The canvases of desolate, snow-covered landscapes shown in gallery 105 belong to the same series. Based on photographs taken by Kiefer in the fields surrounding Salzburg, Austria, they were inspired by the early works of the Jewish Romanian poet and essayist Paul Celan, and include explicit references to the death of Celan’s parents in the Nazi concentration camps. Celan lived in France from 1947 until 1970, when, overwhelmed by the psychological burden of his Holocaust-scarred life, he drowned himself in the Seine. This series of paintings slowly reveals the enduring influence of Celan’s poems on Kiefer’s oeuvre.
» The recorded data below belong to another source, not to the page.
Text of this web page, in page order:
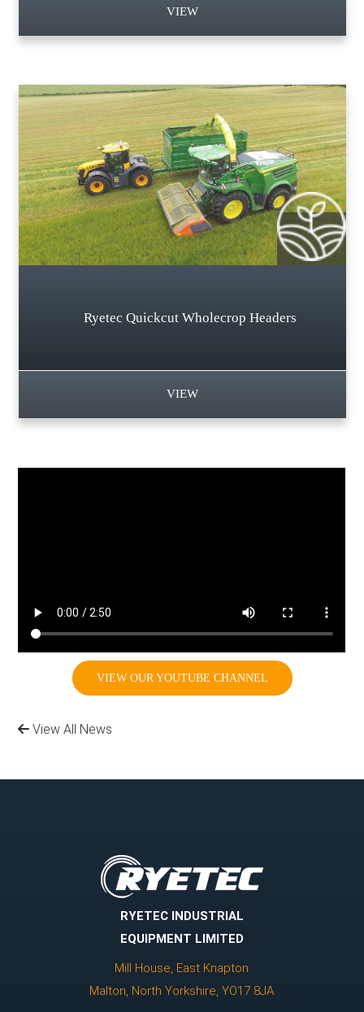
VIEW
Ryetec Quickcut Wholecrop Headers
VIEW
VIEW OUR YOUTUBE CHANNEL
View All News
RYETEC INDUSTRIAL
EQUIPMENT LIMITED
Mill House, East Knapton
Malton, North Yorkshire, YO17 8JA
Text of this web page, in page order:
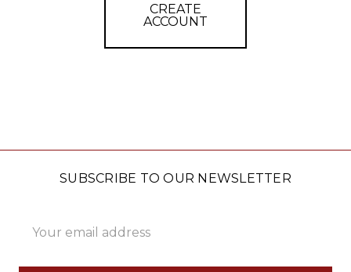
CREATE
ACCOUNT
SUBSCRIBE TO OUR NEWSLETTER
Address
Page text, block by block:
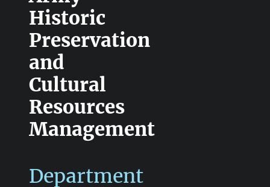
Historic
Preservation
and
Cultural
Resources
Management
Department

In thrall to Celan’s writings, Kiefer explored themes such as violence in history, Hebrew mysticism, and the belief in the preservation of memory as the only way through which mankind may assimilate their traumas. In these paintings, Kiefer employs ash, straw, leaves, sand, and hair to convey the concept of materiality implicit in Celan’s poem Death Fugue. Begun in 1981, Kiefer’s artistic dialogue with the poet continued in a series of paintings and sculptures from 2004 and has extended into the present, informing the huge sky map dotted with Celan’s poems especially conceived for the Museum Atrium.